(Extracted data entries)
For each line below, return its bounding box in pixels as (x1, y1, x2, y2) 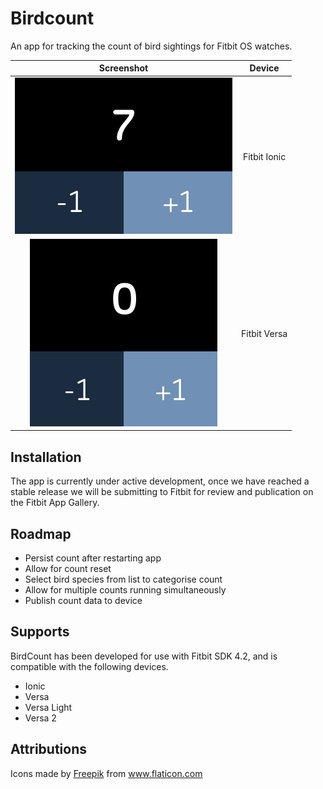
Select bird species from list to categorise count (24, 573, 223, 586)
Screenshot (98, 62, 149, 74)
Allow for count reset (24, 563, 112, 575)
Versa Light (24, 701, 73, 713)
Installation (10, 448, 82, 466)
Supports (10, 623, 70, 641)
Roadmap (10, 525, 72, 542)
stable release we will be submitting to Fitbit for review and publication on (10, 486, 314, 498)
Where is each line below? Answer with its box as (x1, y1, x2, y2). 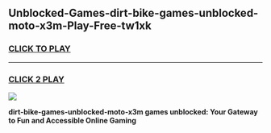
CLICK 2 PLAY (8, 73, 65, 85)
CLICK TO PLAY (8, 44, 71, 55)
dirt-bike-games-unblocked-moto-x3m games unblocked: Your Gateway (8, 106, 258, 116)
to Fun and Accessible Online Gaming (8, 115, 137, 125)
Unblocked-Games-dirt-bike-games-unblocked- (8, 6, 259, 20)
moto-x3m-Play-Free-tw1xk (8, 19, 152, 33)
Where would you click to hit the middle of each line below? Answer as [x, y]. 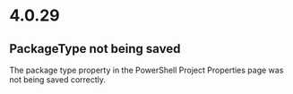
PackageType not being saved [95, 49]
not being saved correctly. [57, 80]
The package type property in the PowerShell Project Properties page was [146, 70]
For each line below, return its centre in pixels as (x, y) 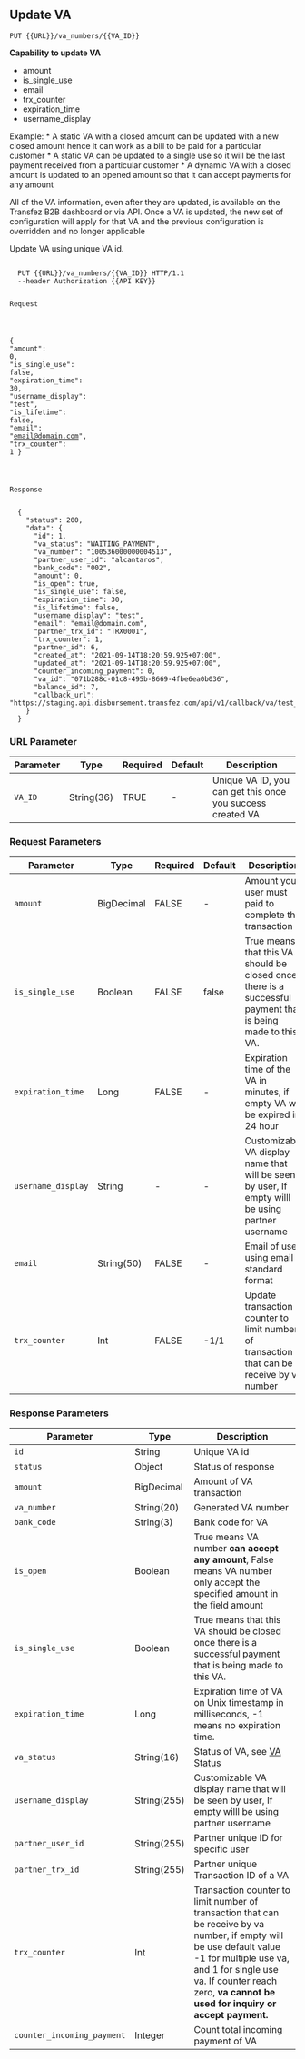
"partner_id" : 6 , (66, 648)
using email (269, 1257)
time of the (268, 1069)
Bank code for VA (231, 1522)
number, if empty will (239, 1935)
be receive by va (229, 1925)
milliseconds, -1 (229, 1714)
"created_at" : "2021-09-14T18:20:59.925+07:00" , (127, 656)
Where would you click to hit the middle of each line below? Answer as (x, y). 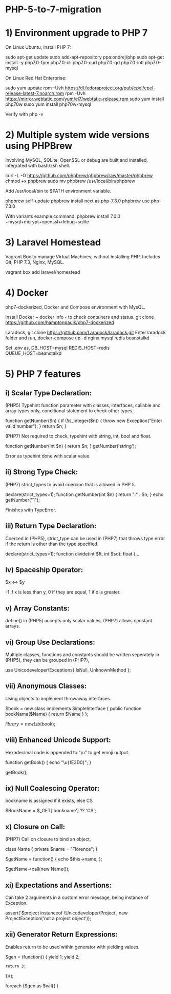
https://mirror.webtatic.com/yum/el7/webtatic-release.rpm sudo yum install (85, 99)
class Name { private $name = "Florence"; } (51, 849)
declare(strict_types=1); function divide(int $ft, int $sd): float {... (72, 553)
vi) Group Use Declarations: (50, 642)
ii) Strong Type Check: (42, 472)
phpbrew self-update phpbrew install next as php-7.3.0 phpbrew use (78, 201)
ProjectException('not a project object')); (48, 919)
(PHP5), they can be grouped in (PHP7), (47, 660)
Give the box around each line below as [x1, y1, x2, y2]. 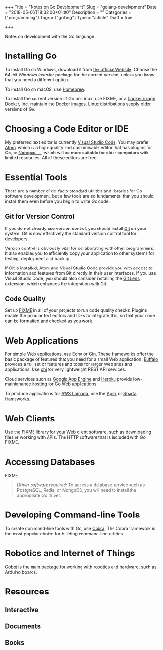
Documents [5, 622, 41, 631]
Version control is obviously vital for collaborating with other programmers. [5, 245, 155, 251]
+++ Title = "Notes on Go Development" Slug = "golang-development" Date [5, 4, 157, 10]
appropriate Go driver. [16, 492, 62, 498]
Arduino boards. [5, 569, 37, 575]
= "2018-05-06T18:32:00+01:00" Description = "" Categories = [5, 9, 132, 15]
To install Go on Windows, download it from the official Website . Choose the [5, 66, 157, 72]
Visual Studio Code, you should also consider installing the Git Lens [5, 275, 140, 281]
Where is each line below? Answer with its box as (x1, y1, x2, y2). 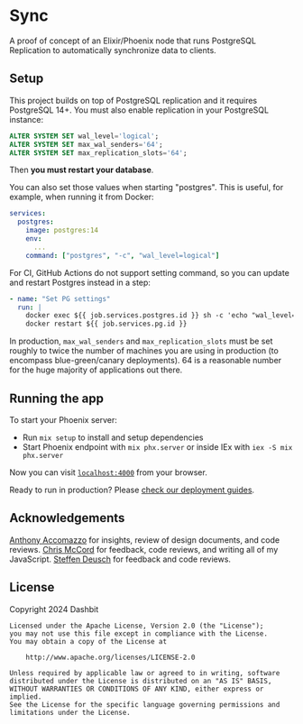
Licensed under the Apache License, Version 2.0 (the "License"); (9, 621, 264, 630)
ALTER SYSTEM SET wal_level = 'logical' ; (9, 132, 160, 141)
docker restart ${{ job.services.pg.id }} (25, 319, 188, 329)
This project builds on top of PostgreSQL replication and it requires (9, 95, 258, 105)
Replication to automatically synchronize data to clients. (9, 44, 216, 55)
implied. (9, 692, 42, 701)
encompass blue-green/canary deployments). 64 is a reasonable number (9, 355, 282, 366)
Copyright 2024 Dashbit (9, 603, 99, 614)
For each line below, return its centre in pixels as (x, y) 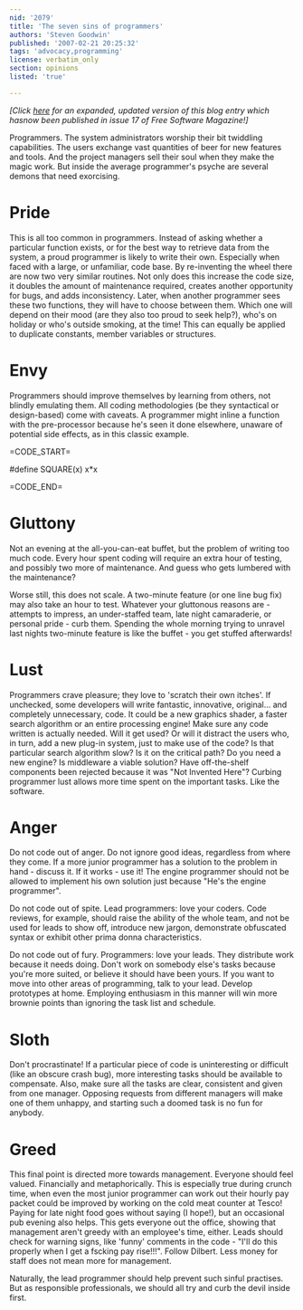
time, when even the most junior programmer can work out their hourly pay (149, 1194)
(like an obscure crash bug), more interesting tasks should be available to (146, 1075)
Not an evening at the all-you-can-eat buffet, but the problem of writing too (149, 548)
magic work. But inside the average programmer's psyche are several (139, 166)
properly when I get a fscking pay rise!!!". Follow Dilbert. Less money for (144, 1251)
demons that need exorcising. (65, 176)
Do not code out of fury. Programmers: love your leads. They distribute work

* [ACTIVITY] Reproduce the lines above exactly, please, but not the pictures in them.

* [SOLUTION TO THE EXERCISE]
For each line below, return its bounding box in pixels as (x1, y1, x2, y2) 
Select bird species from list to categorise count (24, 573, 223, 586)
Screenshot (98, 62, 149, 74)
Allow for count reset (24, 563, 112, 575)
Versa Light (24, 701, 73, 713)
Installation (10, 448, 82, 466)
Supports (10, 623, 70, 641)
Roadmap (10, 525, 72, 542)
stable release we will be submitting to Fitbit for review and publication on (10, 486, 314, 498)
Where is each line below? Answer with its box as (x1, y1, x2, y2). 
CLICK 2 PLAY (8, 73, 65, 85)
CLICK TO PLAY (8, 44, 71, 55)
dirt-bike-games-unblocked-moto-x3m games unblocked: Your Gateway (8, 106, 258, 116)
to Fun and Accessible Online Gaming (8, 115, 137, 125)
Unblocked-Games-dirt-bike-games-unblocked- (8, 6, 259, 20)
moto-x3m-Play-Free-tw1xk (8, 19, 152, 33)
Where would you click to hit the middle of each line below? Answer as [x, y]. 
PackageType not being saved [95, 49]
not being saved correctly. [57, 80]
The package type property in the PowerShell Project Properties page was [146, 70]
For each line below, return its centre in pixels as (x, y) 
"partner_id" : 6 , (66, 648)
using email (269, 1257)
time of the (268, 1069)
Bank code for VA (231, 1522)
number, if empty will (239, 1935)
be receive by va (229, 1925)
milliseconds, -1 (229, 1714)
"created_at" : "2021-09-14T18:20:59.925+07:00" , (127, 656)
Where would you click to hit the middle of each line below? Answer as (x, y). 
https://mirror.webtatic.com/yum/el7/webtatic-release.rpm sudo yum install (85, 99)
class Name { private $name = "Florence"; } (51, 849)
declare(strict_types=1); function divide(int $ft, int $sd): float {... (72, 553)
vi) Group Use Declarations: (50, 642)
ii) Strong Type Check: (42, 472)
phpbrew self-update phpbrew install next as php-7.3.0 phpbrew use (78, 201)
ProjectException('not a project object')); (48, 919)
(PHP5), they can be grouped in (PHP7), (47, 660)
Give the box around each line below as [x1, y1, x2, y2]. 
Documents [5, 622, 41, 631]
Version control is obviously vital for collaborating with other programmers. [5, 245, 155, 251]
+++ Title = "Notes on Go Development" Slug = "golang-development" Date [5, 4, 157, 10]
appropriate Go driver. [16, 492, 62, 498]
Arduino boards. [5, 569, 37, 575]
= "2018-05-06T18:32:00+01:00" Description = "" Categories = [5, 9, 132, 15]
To install Go on Windows, download it from the official Website . Choose the [5, 66, 157, 72]
Visual Studio Code, you should also consider installing the Git Lens [5, 275, 140, 281]
Where is each line below? Answer with its box as (x1, y1, x2, y2). 
Licensed under the Apache License, Version 2.0 (the "License"); (9, 621, 264, 630)
ALTER SYSTEM SET wal_level = 'logical' ; (9, 132, 160, 141)
docker restart ${{ job.services.pg.id }} (25, 319, 188, 329)
This project builds on top of PostgreSQL replication and it requires (9, 95, 258, 105)
Replication to automatically synchronize data to clients. (9, 44, 216, 55)
implied. (9, 692, 42, 701)
encompass blue-green/canary deployments). 64 is a reasonable number (9, 355, 282, 366)
Copyright 2024 Dashbit (9, 603, 99, 614)
For each line below, return its centre in pixels as (x, y) 
time, when even the most junior programmer can work out their hourly pay (149, 1194)
(like an obscure crash bug), more interesting tasks should be available to (146, 1075)
Not an evening at the all-you-can-eat buffet, but the problem of writing too (149, 548)
magic work. But inside the average programmer's psyche are several (139, 166)
properly when I get a fscking pay rise!!!". Follow Dilbert. Less money for (144, 1251)
demons that need exorcising. (65, 176)
Do not code out of fury. Programmers: love your leads. They distribute work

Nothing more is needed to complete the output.